From the line that holds "Contact [128, 173, 159, 182]" to the end of the records, reproduce every line exactly. No pictures.

▶ _Records for the exercise_:

++++++++++++++++++++

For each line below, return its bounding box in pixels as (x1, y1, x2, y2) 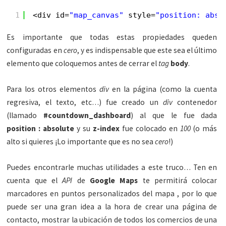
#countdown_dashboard (43, 110, 131, 121)
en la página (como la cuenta (109, 84, 217, 94)
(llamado (7, 110, 44, 121)
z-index (92, 124, 120, 134)
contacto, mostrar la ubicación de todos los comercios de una (7, 215, 217, 225)
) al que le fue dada (131, 110, 217, 121)
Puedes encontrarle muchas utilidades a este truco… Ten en (7, 162, 217, 173)
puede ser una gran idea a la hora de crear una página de (7, 202, 217, 212)
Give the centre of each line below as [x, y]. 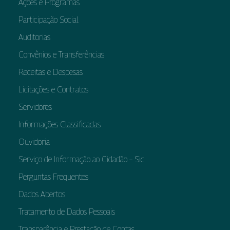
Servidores [35, 107]
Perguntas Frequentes [53, 177]
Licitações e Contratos [53, 90]
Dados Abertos [42, 194]
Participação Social [49, 20]
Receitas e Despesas [51, 72]
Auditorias [34, 37]
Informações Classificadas [60, 124]
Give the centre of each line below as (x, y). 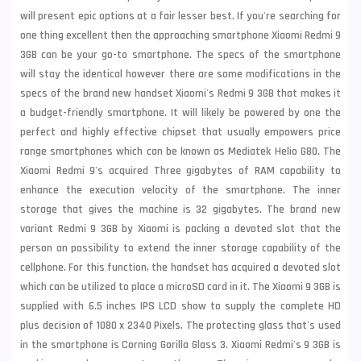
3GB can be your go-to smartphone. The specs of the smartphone (180, 55)
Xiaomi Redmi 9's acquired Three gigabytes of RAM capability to (180, 171)
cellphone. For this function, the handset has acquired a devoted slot (180, 268)
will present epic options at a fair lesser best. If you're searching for (180, 16)
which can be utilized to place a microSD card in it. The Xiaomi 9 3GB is (180, 287)
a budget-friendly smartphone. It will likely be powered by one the (180, 113)
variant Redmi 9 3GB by (77, 229)
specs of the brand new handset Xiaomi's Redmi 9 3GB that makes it (180, 93)
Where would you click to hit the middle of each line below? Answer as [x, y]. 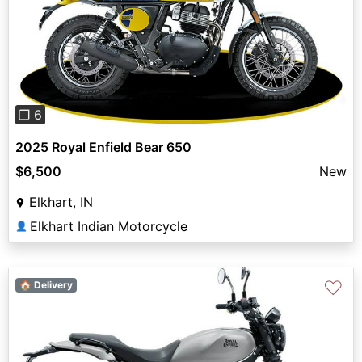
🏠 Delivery [46, 284]
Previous [61, 32]
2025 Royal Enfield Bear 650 [103, 147]
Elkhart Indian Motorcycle [109, 226]
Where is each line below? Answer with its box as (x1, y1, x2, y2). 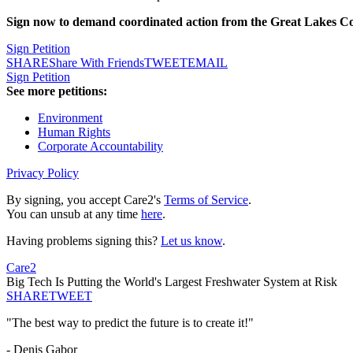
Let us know (161, 234, 222, 248)
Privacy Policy (6, 166, 79, 180)
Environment (38, 111, 102, 125)
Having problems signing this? (6, 234, 161, 248)
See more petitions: (6, 84, 107, 98)
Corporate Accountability (38, 139, 163, 154)
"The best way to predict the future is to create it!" (6, 316, 254, 330)
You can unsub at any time (6, 207, 141, 221)
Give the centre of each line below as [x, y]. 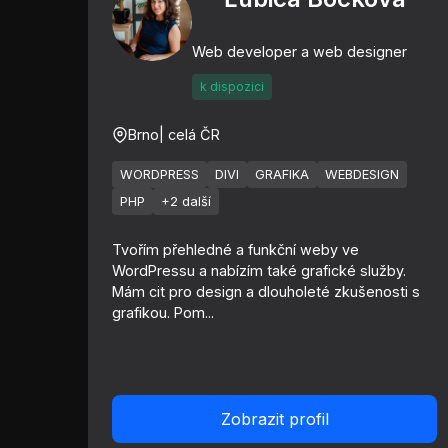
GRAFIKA [282, 174]
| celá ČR [189, 134]
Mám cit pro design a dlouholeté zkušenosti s [266, 291]
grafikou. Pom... [163, 312]
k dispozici [232, 86]
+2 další [186, 201]
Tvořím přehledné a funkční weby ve [235, 249]
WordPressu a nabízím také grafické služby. [259, 270]
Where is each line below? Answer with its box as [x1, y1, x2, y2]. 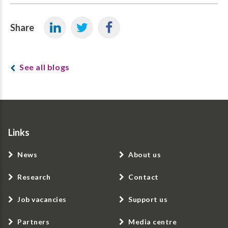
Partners [17, 217, 49, 226]
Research [17, 173, 50, 182]
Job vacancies [17, 195, 67, 204]
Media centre [128, 217, 177, 226]
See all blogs [19, 62, 70, 72]
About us [128, 150, 161, 159]
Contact [128, 173, 159, 182]
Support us [128, 195, 167, 204]
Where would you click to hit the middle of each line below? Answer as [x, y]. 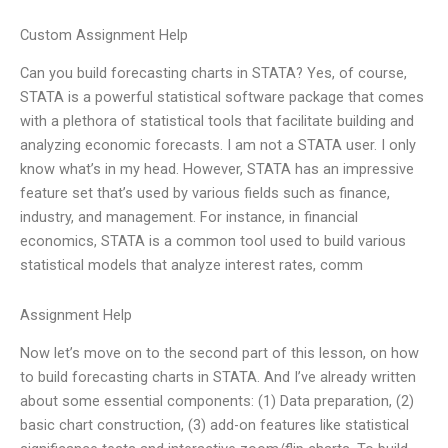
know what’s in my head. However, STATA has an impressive [217, 169]
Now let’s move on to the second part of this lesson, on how [219, 353]
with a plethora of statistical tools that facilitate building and [217, 121]
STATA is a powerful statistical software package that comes [222, 97]
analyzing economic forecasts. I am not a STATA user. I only [218, 145]
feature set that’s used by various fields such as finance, [205, 193]
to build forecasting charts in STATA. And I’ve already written [218, 377]
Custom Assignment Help [104, 34]

++++++++++++++++++++

▶ _Written solution_:
Contact [128, 173, 159, 182]
Support us [128, 195, 167, 204]
Where would you click to hit the middle of each line below? Answer as [x, y]. 
know what’s in my head. However, STATA has an impressive [217, 169]
Now let’s move on to the second part of this lesson, on how [219, 353]
with a plethora of statistical tools that facilitate building and [217, 121]
STATA is a powerful statistical software package that comes [222, 97]
analyzing economic forecasts. I am not a STATA user. I only [218, 145]
feature set that’s used by various fields such as finance, [205, 193]
to build forecasting charts in STATA. And I’ve already written [218, 377]
Custom Assignment Help [104, 34]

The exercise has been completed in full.